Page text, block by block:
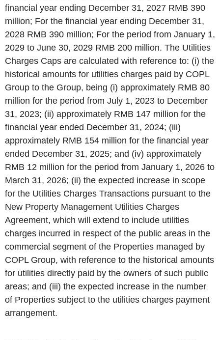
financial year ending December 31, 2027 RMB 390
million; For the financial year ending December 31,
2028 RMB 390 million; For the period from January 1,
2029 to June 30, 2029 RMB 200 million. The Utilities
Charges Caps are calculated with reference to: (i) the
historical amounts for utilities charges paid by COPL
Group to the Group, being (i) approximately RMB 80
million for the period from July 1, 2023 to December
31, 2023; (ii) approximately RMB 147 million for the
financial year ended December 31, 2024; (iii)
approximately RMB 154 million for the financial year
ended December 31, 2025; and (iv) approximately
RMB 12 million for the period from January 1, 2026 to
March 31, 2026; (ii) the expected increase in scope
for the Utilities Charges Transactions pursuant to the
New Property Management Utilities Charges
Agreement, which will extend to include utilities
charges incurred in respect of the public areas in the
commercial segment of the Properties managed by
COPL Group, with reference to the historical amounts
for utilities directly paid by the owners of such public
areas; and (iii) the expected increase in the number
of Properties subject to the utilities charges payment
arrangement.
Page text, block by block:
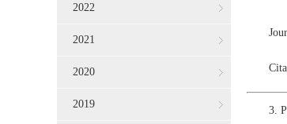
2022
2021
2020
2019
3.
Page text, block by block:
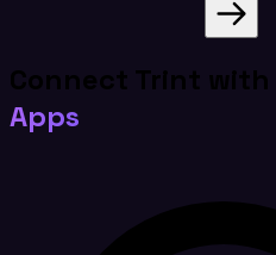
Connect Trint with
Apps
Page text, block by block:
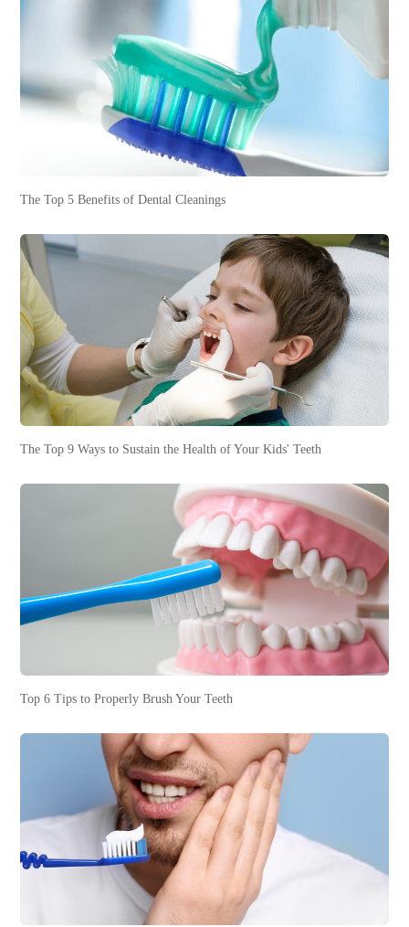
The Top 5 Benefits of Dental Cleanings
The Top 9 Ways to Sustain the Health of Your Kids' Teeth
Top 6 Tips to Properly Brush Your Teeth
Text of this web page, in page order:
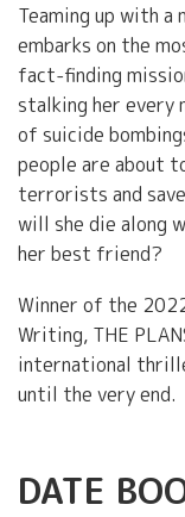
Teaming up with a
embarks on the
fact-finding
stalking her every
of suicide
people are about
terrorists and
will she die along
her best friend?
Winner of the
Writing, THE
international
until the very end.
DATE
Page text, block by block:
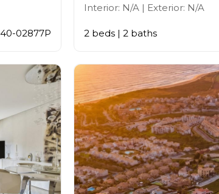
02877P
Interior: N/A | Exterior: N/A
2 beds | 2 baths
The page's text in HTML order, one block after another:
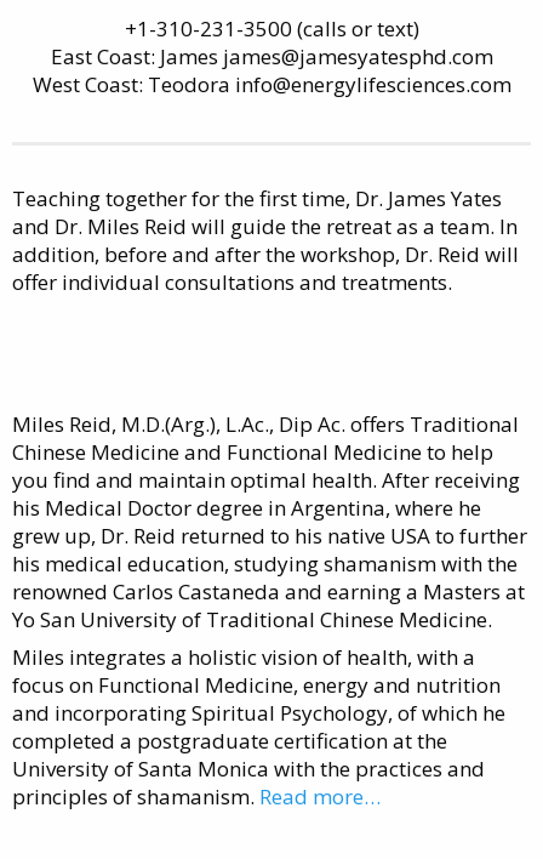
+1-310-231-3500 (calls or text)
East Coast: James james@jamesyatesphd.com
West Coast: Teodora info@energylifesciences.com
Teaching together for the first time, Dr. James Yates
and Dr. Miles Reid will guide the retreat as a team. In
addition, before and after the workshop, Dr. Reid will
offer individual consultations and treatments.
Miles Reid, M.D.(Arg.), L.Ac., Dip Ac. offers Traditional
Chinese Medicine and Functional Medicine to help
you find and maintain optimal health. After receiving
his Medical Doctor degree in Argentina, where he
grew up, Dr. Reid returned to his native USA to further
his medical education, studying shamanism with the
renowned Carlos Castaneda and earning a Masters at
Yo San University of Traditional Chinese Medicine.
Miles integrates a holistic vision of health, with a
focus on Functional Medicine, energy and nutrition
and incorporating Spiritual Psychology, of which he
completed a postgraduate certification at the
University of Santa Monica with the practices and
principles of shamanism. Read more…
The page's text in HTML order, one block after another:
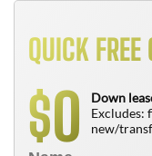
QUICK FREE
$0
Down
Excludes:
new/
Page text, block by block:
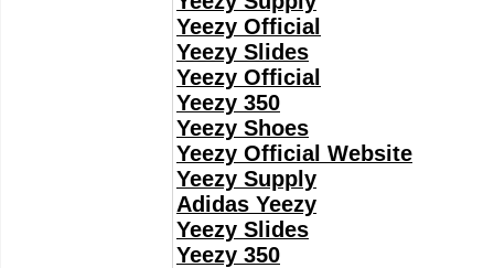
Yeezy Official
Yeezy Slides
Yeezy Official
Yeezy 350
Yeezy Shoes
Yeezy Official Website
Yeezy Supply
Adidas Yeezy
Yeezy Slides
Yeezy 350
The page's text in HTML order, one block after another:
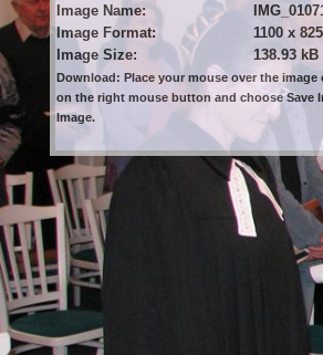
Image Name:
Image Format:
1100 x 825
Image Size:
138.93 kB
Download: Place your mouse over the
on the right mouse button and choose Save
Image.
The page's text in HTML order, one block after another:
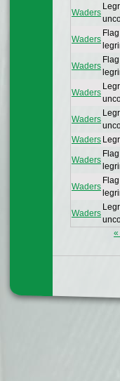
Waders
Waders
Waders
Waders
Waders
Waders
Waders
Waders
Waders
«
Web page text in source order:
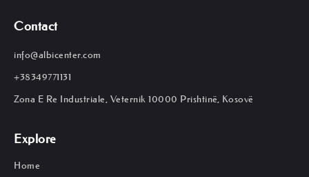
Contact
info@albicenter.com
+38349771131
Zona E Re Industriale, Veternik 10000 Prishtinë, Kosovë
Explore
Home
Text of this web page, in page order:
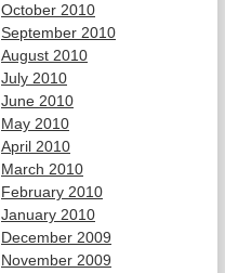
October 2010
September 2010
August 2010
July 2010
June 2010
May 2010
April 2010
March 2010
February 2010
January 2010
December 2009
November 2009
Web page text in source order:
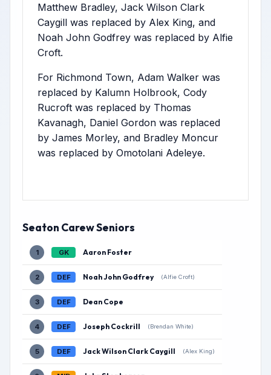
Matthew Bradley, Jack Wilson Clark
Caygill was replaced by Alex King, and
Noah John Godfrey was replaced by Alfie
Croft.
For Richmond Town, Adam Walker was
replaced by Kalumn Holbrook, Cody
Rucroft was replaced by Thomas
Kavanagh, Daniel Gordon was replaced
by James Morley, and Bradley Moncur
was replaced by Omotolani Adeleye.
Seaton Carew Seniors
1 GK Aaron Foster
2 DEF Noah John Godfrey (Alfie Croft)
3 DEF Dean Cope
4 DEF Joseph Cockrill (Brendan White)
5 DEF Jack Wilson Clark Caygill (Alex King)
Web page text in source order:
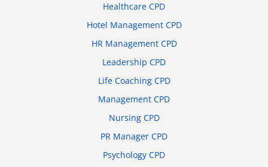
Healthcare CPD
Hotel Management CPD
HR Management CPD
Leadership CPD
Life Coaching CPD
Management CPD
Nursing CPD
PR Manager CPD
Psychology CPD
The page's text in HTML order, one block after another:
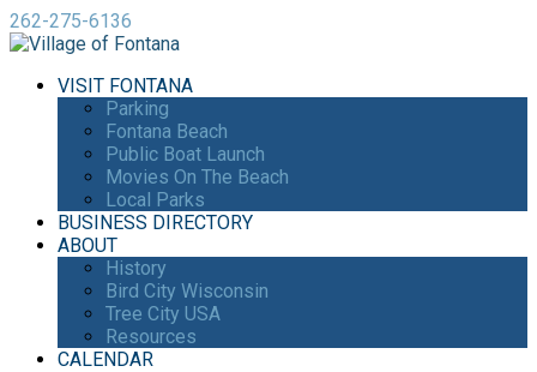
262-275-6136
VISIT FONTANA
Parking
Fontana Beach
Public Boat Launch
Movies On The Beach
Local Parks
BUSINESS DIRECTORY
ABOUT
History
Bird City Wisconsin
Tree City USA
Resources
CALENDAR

- - - -

ASSIGNMENT: A faithful copy of the records above, without images, is what to give back.

ANSWER BELOW:
Page text, block by block:
financial year ending December 31, 2027 RMB 390
million; For the financial year ending December 31,
2028 RMB 390 million; For the period from January 1,
2029 to June 30, 2029 RMB 200 million. The Utilities
Charges Caps are calculated with reference to: (i) the
historical amounts for utilities charges paid by COPL
Group to the Group, being (i) approximately RMB 80
million for the period from July 1, 2023 to December
31, 2023; (ii) approximately RMB 147 million for the
financial year ended December 31, 2024; (iii)
approximately RMB 154 million for the financial year
ended December 31, 2025; and (iv) approximately
RMB 12 million for the period from January 1, 2026 to
March 31, 2026; (ii) the expected increase in scope
for the Utilities Charges Transactions pursuant to the
New Property Management Utilities Charges
Agreement, which will extend to include utilities
charges incurred in respect of the public areas in the
commercial segment of the Properties managed by
COPL Group, with reference to the historical amounts
for utilities directly paid by the owners of such public
areas; and (iii) the expected increase in the number
of Properties subject to the utilities charges payment
arrangement.
Page text, block by block:
2022
2021
2020
2019
3.
Page text, block by block:
Connect Trint with
Apps
Page text, block by block:
The Top 5 Benefits of Dental Cleanings
The Top 9 Ways to Sustain the Health of Your Kids' Teeth
Top 6 Tips to Properly Brush Your Teeth
Text of this web page, in page order:
Teaming up with a
embarks on the
fact-finding
stalking her every
of suicide
people are about
terrorists and
will she die along
her best friend?
Winner of the
Writing, THE
international
until the very end.
DATE
Page text, block by block:
02877P
Interior: N/A | Exterior: N/A
2 beds | 2 baths
The page's text in HTML order, one block after another:
+1-310-231-3500 (calls or text)
East Coast: James james@jamesyatesphd.com
West Coast: Teodora info@energylifesciences.com
Teaching together for the first time, Dr. James Yates
and Dr. Miles Reid will guide the retreat as a team. In
addition, before and after the workshop, Dr. Reid will
offer individual consultations and treatments.
Miles Reid, M.D.(Arg.), L.Ac., Dip Ac. offers Traditional
Chinese Medicine and Functional Medicine to help
you find and maintain optimal health. After receiving
his Medical Doctor degree in Argentina, where he
grew up, Dr. Reid returned to his native USA to further
his medical education, studying shamanism with the
renowned Carlos Castaneda and earning a Masters at
Yo San University of Traditional Chinese Medicine.
Miles integrates a holistic vision of health, with a
focus on Functional Medicine, energy and nutrition
and incorporating Spiritual Psychology, of which he
completed a postgraduate certification at the
University of Santa Monica with the practices and
principles of shamanism. Read more…
The page's text in HTML order, one block after another:
QUICK FREE
$0
Down
Excludes:
new/
Page text, block by block:
Yeezy Official
Yeezy Slides
Yeezy Official
Yeezy 350
Yeezy Shoes
Yeezy Official Website
Yeezy Supply
Adidas Yeezy
Yeezy Slides
Yeezy 350
The page's text in HTML order, one block after another:
Image Name:
Image Format:
1100 x 825
Image Size:
138.93 kB
Download: Place your mouse over the
on the right mouse button and choose Save
Image.
The page's text in HTML order, one block after another:
Waders
Waders
Waders
Waders
Waders
Waders
Waders
Waders
Waders
«
Web page text in source order:
Contact
info@albicenter.com
+38349771131
Zona E Re Industriale, Veternik 10000 Prishtinë, Kosovë
Explore
Home
Text of this web page, in page order:
October 2010
September 2010
August 2010
July 2010
June 2010
May 2010
April 2010
March 2010
February 2010
January 2010
December 2009
November 2009
Web page text in source order:
Matthew Bradley, Jack Wilson Clark
Caygill was replaced by Alex King, and
Noah John Godfrey was replaced by Alfie
Croft.
For Richmond Town, Adam Walker was
replaced by Kalumn Holbrook, Cody
Rucroft was replaced by Thomas
Kavanagh, Daniel Gordon was replaced
by James Morley, and Bradley Moncur
was replaced by Omotolani Adeleye.
Seaton Carew Seniors
1 GK Aaron Foster
2 DEF Noah John Godfrey (Alfie Croft)
3 DEF Dean Cope
4 DEF Joseph Cockrill (Brendan White)
5 DEF Jack Wilson Clark Caygill (Alex King)
Web page text in source order:
Healthcare CPD
Hotel Management CPD
HR Management CPD
Leadership CPD
Life Coaching CPD
Management CPD
Nursing CPD
PR Manager CPD
Psychology CPD
The page's text in HTML order, one block after another:
262-275-6136
VISIT FONTANA
Parking
Fontana Beach
Public Boat Launch
Movies On The Beach
Local Parks
BUSINESS DIRECTORY
ABOUT
History
Bird City Wisconsin
Tree City USA
Resources
CALENDAR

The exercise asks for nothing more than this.